Each module is encapsulated in its own Snakefile under scripts/final_scripts/ and follows a consistent interface (csvfile=..., results_dir=...) so outputs are organized under a single root directory and can be reused reliably by downstream modules. Sample inputs are provided through a standardized CSV metadata file (sample identity, FASTQ paths, datatype, lane), enabling uniform batch processing without per-sample manual configuration.
To minimize setup burden while preserving reproducibility, EGG provisions dependencies automatically at runtime: modules create and use local Conda environments via --use-conda, pull and run Docker images when required by specific tools, and download reference resources as needed as shown in more detail in the resource requirements section. Beyond installing Snakemake, Conda, and Docker, no additional manual installation should be necessary.
In practice, the workflow is commonly initialized with QC filtering (Module 0), after which DNA (Module 1A) and RNA (Module 1B) analyses can run in parallel. Downstream epitope generation modules consume these outputs: 2A uses somatic variants from 1A plus HLA alleles (from 1B or provided externally), 2B uses fusion calls from 1B, and 2C integrates RNA-derived splice events with matched DNA calls and HLA context. RNA-seq expression outputs feed the co-expression network module, which generates patient-specific network features used alongside orthogonal evidence (binding features, expression, essentiality, and biological annotations) in the prioritization module to produce a final per-sample ranked neoepitope table. This is intended to complement binding and expression-based ranking with tumor functional context, prioritizing epitopes arising from functionally indispensable / network-central genes that may be less likely to be lost under tumor evolution and selective pressure, thereby supporting identification of potentially more durable vaccine targets. The recommended execution order is explained in the Execution Guide.
Installation
Prerequisites
- Conda/Mamba (for environment management)
- Snakemake ≥6.0
- Docker (for containerized tools)
Setup
- Clone the repository
git clone https://github.com/fhaive/epitope_generation_gateway.git
cd epitope_generation_gateway
- Install Snakemake (if not already installed)

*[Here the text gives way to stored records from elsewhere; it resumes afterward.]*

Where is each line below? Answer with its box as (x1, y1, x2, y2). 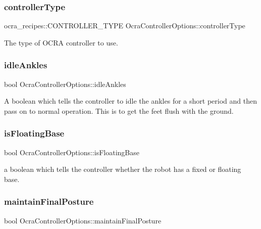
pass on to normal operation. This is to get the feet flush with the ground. (4, 105, 234, 116)
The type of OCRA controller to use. (4, 37, 118, 48)
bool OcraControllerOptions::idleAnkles (4, 78, 126, 89)
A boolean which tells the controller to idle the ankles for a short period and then (4, 96, 257, 106)
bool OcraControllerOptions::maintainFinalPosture (4, 215, 162, 225)
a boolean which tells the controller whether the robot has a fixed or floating (4, 164, 241, 174)
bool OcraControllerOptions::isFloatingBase (4, 147, 139, 157)
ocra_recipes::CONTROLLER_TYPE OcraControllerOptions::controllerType (4, 20, 245, 31)
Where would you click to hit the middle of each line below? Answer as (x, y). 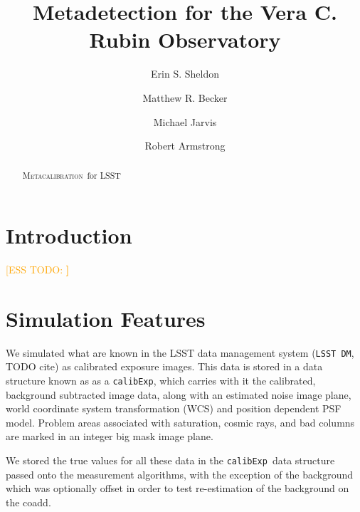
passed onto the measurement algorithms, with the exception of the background (180, 474)
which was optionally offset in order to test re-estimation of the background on (178, 488)
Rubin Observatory (185, 40)
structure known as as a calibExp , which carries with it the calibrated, (161, 381)
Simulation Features (106, 318)
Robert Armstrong (185, 146)
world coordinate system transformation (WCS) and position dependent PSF (174, 408)
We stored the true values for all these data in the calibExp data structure (170, 460)
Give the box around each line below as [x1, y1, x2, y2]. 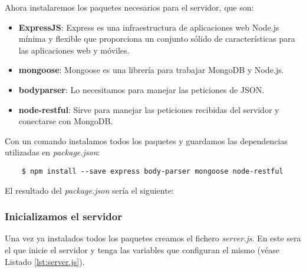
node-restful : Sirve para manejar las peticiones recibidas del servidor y [18, 103, 279, 115]
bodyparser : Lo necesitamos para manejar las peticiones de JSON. [18, 83, 265, 95]
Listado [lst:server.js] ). [5, 255, 85, 267]
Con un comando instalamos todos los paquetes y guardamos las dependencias [5, 134, 288, 147]
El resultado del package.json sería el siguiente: [5, 184, 174, 196]
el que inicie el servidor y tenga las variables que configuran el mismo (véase [5, 244, 279, 256]
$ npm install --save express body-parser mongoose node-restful [21, 167, 284, 175]
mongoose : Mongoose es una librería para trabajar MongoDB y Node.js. [18, 64, 284, 76]
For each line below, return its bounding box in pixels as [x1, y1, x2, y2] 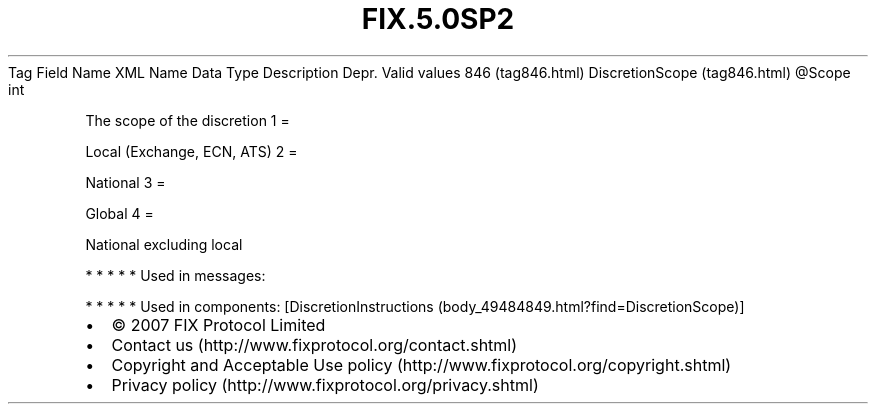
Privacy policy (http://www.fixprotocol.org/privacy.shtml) [111, 374, 539, 395]
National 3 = [85, 173, 166, 191]
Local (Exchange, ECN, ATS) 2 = [85, 142, 298, 160]
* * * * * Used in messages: [85, 266, 266, 284]
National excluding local [85, 235, 243, 253]
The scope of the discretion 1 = [85, 111, 290, 129]
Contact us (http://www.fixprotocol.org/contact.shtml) [111, 334, 518, 355]
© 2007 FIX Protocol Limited [111, 314, 326, 335]
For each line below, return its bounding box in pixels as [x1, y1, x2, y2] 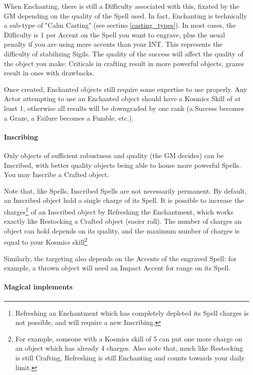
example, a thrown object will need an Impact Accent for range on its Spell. [4, 263, 231, 273]
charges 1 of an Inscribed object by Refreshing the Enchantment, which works [4, 205, 234, 216]
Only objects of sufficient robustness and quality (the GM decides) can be [4, 150, 224, 160]
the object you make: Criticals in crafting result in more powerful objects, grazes [4, 58, 244, 68]
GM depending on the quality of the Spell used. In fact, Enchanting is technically [4, 10, 247, 20]
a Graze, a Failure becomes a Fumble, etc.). [4, 112, 134, 123]
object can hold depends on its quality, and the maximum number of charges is [4, 225, 240, 235]
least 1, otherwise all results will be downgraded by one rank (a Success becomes [4, 103, 244, 113]
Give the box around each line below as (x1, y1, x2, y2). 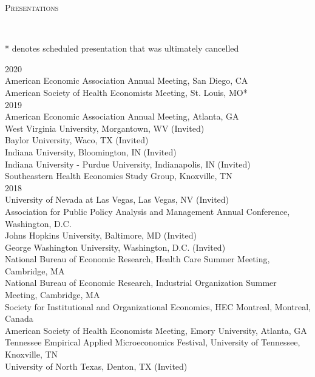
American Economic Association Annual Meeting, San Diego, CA (5, 74, 248, 87)
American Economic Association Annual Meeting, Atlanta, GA (5, 110, 239, 123)
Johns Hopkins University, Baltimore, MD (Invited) (5, 229, 197, 242)
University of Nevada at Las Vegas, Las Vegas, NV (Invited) (5, 193, 229, 206)
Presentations (5, 1, 59, 13)
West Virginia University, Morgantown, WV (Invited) (5, 121, 205, 134)
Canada (5, 312, 33, 325)
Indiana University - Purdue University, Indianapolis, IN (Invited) (5, 157, 251, 170)
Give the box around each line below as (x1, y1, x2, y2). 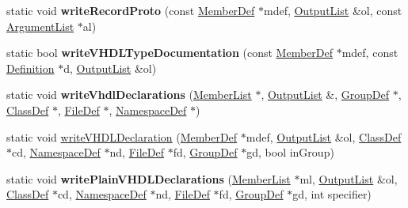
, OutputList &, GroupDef (261, 86, 390, 103)
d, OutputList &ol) (63, 59, 157, 76)
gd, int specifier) (292, 186, 372, 202)
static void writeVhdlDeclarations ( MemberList (6, 86, 252, 103)
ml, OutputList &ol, (299, 170, 398, 187)
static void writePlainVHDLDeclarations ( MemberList (6, 170, 291, 187)
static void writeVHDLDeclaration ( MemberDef (6, 128, 238, 145)
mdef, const (341, 44, 398, 61)
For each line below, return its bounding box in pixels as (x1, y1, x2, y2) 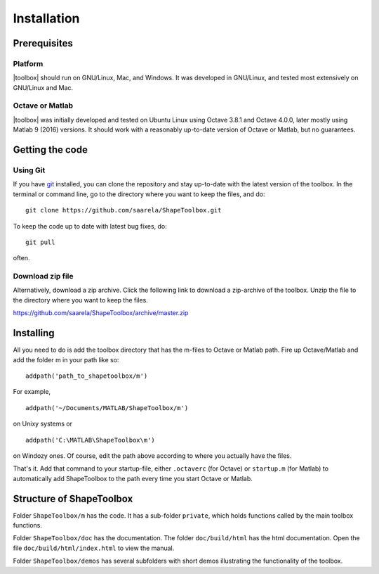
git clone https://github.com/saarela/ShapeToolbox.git (25, 206, 222, 215)
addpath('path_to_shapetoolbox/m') (25, 371, 148, 380)
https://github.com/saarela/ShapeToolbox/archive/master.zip (13, 309, 189, 317)
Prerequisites (13, 37, 73, 49)
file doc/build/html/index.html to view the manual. (13, 544, 175, 552)
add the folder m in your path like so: (13, 355, 119, 364)
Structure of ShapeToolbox (13, 492, 133, 504)
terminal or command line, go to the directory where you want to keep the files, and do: (13, 190, 265, 198)
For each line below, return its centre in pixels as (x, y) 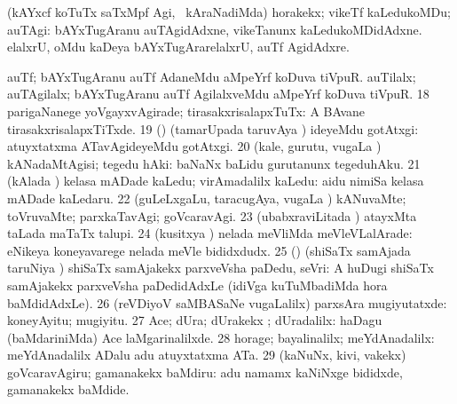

conda create -n snakemake -c conda-forge -c bioconda snakemake
conda activate snakemake
- That's it! All other dependencies are managed automatically by the pipeline.
Pipeline Modules
EGG is organized into seven modular components, each handling a specific analysis step:
Module 0: QC Filtering
Purpose: Quality control and preprocessing of raw sequencing data
Description: This module employs FastQC for sequence quality assessment and fastp for automated adapter trimming and low-quality read filtering. All trimming thresholds and filters are fully configurable via a central YAML configuration file, ensuring downstream analysis proceeds with high-quality data.
Tools: FastQC, fastp
Output: Trimmed FASTQ files, QC reports
snakemake --use-conda --snakefile scripts/final_scripts/QC_filtering_module_0.smk \
--cores {threads} --config csvfile="samples.csv" results_dir="output/"
Module 1B: RNA Analysis
Purpose: Multi-faceted RNA-seq analysis
Description: Using trimmed Cancer RNA-seq data, this module performs three parallel analyses: STAR-Fusion detects gene fusion events, ArcasHLA conducts HLA typing, and FeatureCounts quantifies gene expression for downstream co-expression network analysis.
Tools:
- STAR-Fusion (gene fusions)
- ArcasHLA (HLA typing)
- FeatureCounts (gene expression quantification)
Output: Fusion calls, HLA types, gene expression matrices
snakemake --use-conda --snakefile scripts/final_scripts/RNA_analysis_module_1B.smk \
--cores {threads} --config csvfile="samples.csv" results_dir="output/"
Module 2B: Fusion Epitopes
Purpose: Predict neoepitopes from gene fusion breakpoints
Description: RNA-derived fusion transcripts from STAR-Fusion are processed for neoantigen prediction using pVACfuse. The module automatically handles fusion breakpoint processing and peptide candidate generation across junction sites.
Tools: pVACfuse
Input: Fusion transcripts from Module 1B
Output: Predicted neoepitopes spanning fusion junctions
snakemake --use-conda --snakefile scripts/final_scripts/fusion_epitopes_module_2B.smk \
--cores {threads} --config csvfile="samples.csv" results_dir="output/"
Network Generation Module
Purpose: Construct patient-specific gene co-expression networks, produces Patient Specific Functional Interaction Networks (pFINs) by integreting co-expression networks with HumanNetV2 functional PPI networks and compute network centrality
Description: This module constructs personalized co-expression networks using LIONESS methodology on Pearson gene co-expression network. Gene level centrality metrics are computed and overlaid with HumanNet-XN protein-protein interaction data to identify functionally important neoantigens.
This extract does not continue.